By Tackling Real-Life Events With His Latest Political Comedy, The Mind Behind Veep Is Able To Make Some Killer Points About The Dangers of Dictatorships.

The Death of Stalin.
Director: Armando Iannucci.
Writers: Armando Iannucci, David Schneider and Ian Martin.
Cast: Steve Buscemi, Adrian McLoughlin, Simon Russell Beale, Jeffrey Tambor, Michael Palin and Jason Issacs.
Where It’s Playing: Magnolia.

After tackling the insane bureaucracy of British and American politics with The Thick of It, In the Loop and the 17-time Emmy-winning Veep, Armando Iannucci has now set his sights on the insane bureaucracy of a dictatorship.

Shockingly based on real events, The Death of Stalin tackles, as its name implies, the death of Soviet dictator Joseph Stalin and the power vacuum that formed in his life’s wake.

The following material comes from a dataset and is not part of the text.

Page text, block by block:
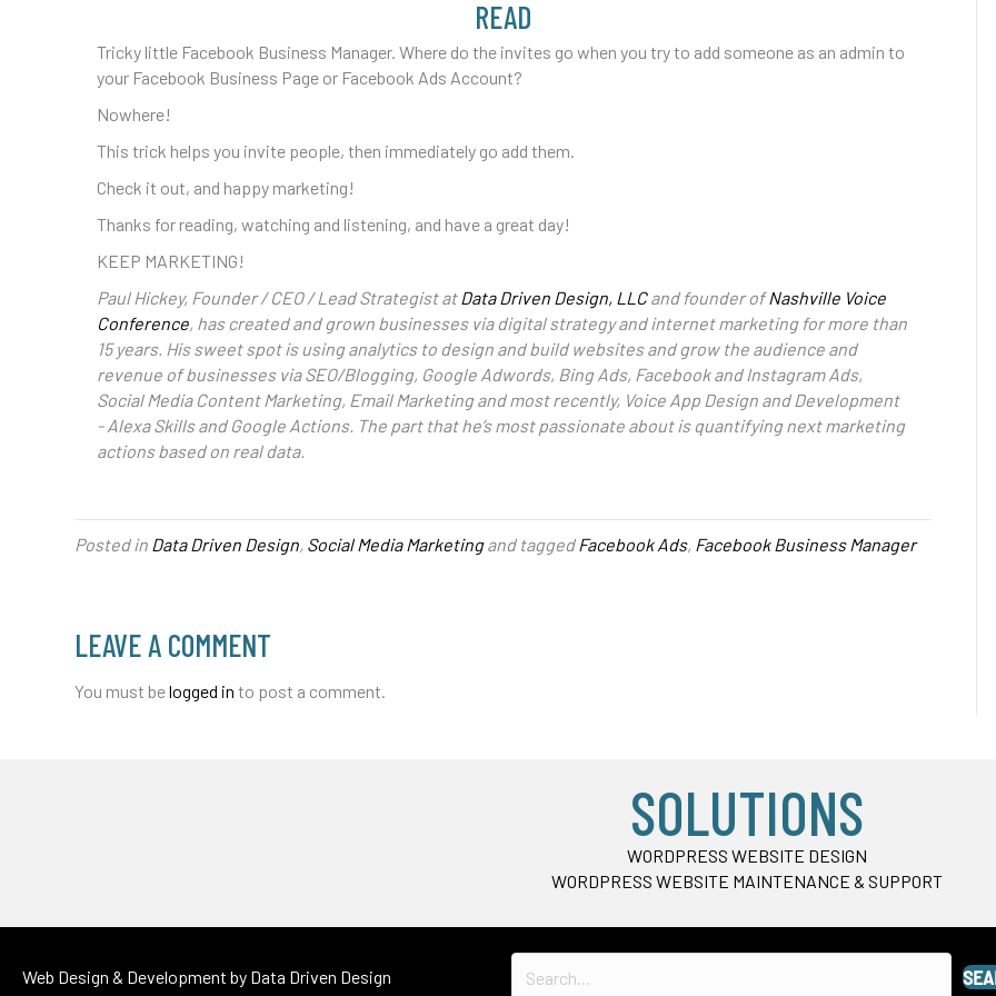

Among those vying for favor and power, we have Lavrenti Beria (Simon Russell Beale), Georgy Malenkov (Jeffrey Tambor), Nikita Khrushchev (Steve Buscemi), Vyacheslav Molotov (Michael Palin) and Field Marshal Zhukov (Jason Isaacs).

While viewers indeed witness the horrors of Soviet rule under Stalin, it’s important to note that this film is a comedy — one that centers around the aforementioned group of power-hungry figures acting like petulant children just to see themselves get ahead during a volatile time.

That’s a tight rope to balance, but Iannucci (along with co-writers David Schneider and Ian Martin) mostly succeeds at it.

Boasting plenty enough schemes and back-stabbing to keep anyone into political intrigue more than entertained, The Death of Stalin is also sprinkled with small doses of humor that add a little bit of light to some of human nature’s darkest inclinations. When the humor and darkness work together here, they do so rather flawlessly, blurring the thin line between tragedy and comedy.

The problem is that, while Iannucci’s prior works satirized a fictional world that was recognizable but distant, The Death of Stalin‘s characters are, in reality, known murderers and rapists. Should such true-life figures really be handled in as comedic a way as they are here? Yes, maybe so. The film certainly succeeds at cutting these men and their childish behavior down to size. In an early scene, Stalin and his cabinet prank each other and bump chests like bald frat boys. Things only spiral into greater immaturity from there.

In Iannucci’s hands, reality is, indeed and as ever, just as strange as fiction.

Grade: B.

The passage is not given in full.